#### Task details:
No line before the one holding "Web page text" is wanted; restate word for word that line and all lines after it to the end of the entries, excluding pictures.

Stored data entries:

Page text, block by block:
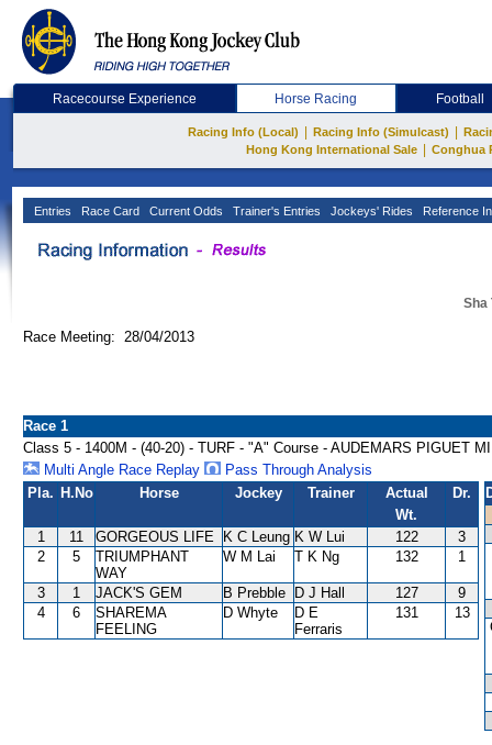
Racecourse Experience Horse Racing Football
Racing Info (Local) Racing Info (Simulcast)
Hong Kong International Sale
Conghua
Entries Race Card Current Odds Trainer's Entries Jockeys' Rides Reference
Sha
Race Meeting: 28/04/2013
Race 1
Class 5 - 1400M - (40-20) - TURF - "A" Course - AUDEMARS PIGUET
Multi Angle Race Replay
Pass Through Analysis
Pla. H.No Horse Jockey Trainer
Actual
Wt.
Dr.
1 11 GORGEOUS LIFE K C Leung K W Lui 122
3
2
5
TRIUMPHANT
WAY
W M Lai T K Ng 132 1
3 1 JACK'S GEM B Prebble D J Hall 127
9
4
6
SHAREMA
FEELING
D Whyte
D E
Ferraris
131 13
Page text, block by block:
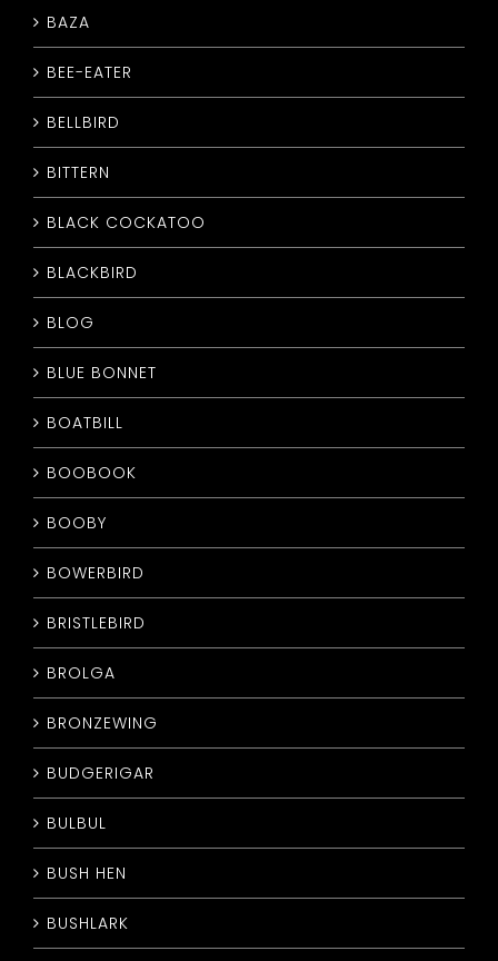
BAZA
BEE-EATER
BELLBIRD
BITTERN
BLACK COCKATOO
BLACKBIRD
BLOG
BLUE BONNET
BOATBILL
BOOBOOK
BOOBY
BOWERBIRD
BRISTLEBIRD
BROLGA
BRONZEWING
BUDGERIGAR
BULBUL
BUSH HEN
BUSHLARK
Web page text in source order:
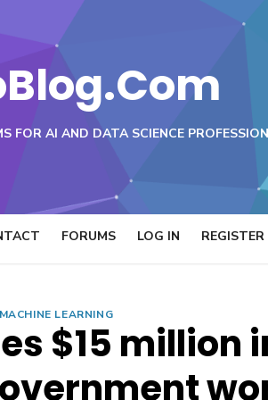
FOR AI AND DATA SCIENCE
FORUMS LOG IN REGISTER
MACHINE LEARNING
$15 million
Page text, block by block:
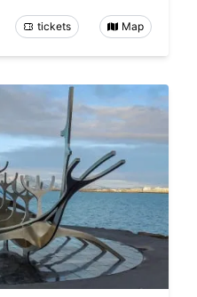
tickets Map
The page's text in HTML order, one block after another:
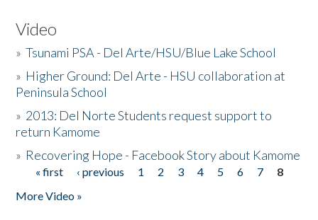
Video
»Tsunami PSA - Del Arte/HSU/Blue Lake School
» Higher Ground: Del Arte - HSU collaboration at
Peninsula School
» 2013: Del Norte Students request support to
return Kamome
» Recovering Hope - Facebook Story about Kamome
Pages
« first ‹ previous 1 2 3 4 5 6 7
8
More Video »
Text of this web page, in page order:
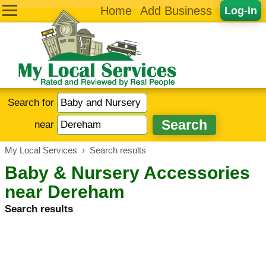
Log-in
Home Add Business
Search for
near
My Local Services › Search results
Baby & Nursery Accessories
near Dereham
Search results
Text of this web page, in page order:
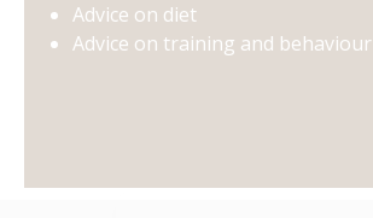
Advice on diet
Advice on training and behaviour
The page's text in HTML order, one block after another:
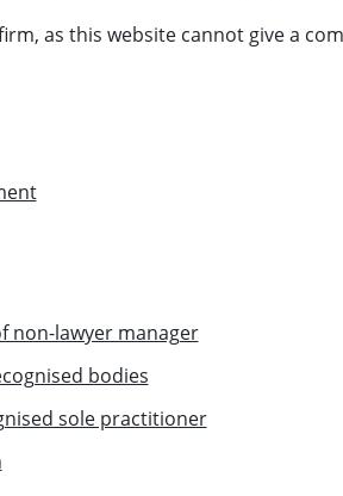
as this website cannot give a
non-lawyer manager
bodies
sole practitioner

#### Output of the exercise:
Web page text in source order:
FOR AI AND DATA SCIENCE
FORUMS LOG IN REGISTER
MACHINE LEARNING
$15 million
Page text, block by block:
tickets Map
The page's text in HTML order, one block after another:
Video
»Tsunami PSA - Del Arte/HSU/Blue Lake School
» Higher Ground: Del Arte - HSU collaboration at
Peninsula School
» 2013: Del Norte Students request support to
return Kamome
» Recovering Hope - Facebook Story about Kamome
Pages
« first ‹ previous 1 2 3 4 5 6 7
8
More Video »
Text of this web page, in page order:
Log-in
Home Add Business
Search for
near
My Local Services › Search results
Baby & Nursery Accessories
near Dereham
Search results
Text of this web page, in page order:
Advice on diet
Advice on training and behaviour
The page's text in HTML order, one block after another:
as this website cannot give a
non-lawyer manager
bodies
sole practitioner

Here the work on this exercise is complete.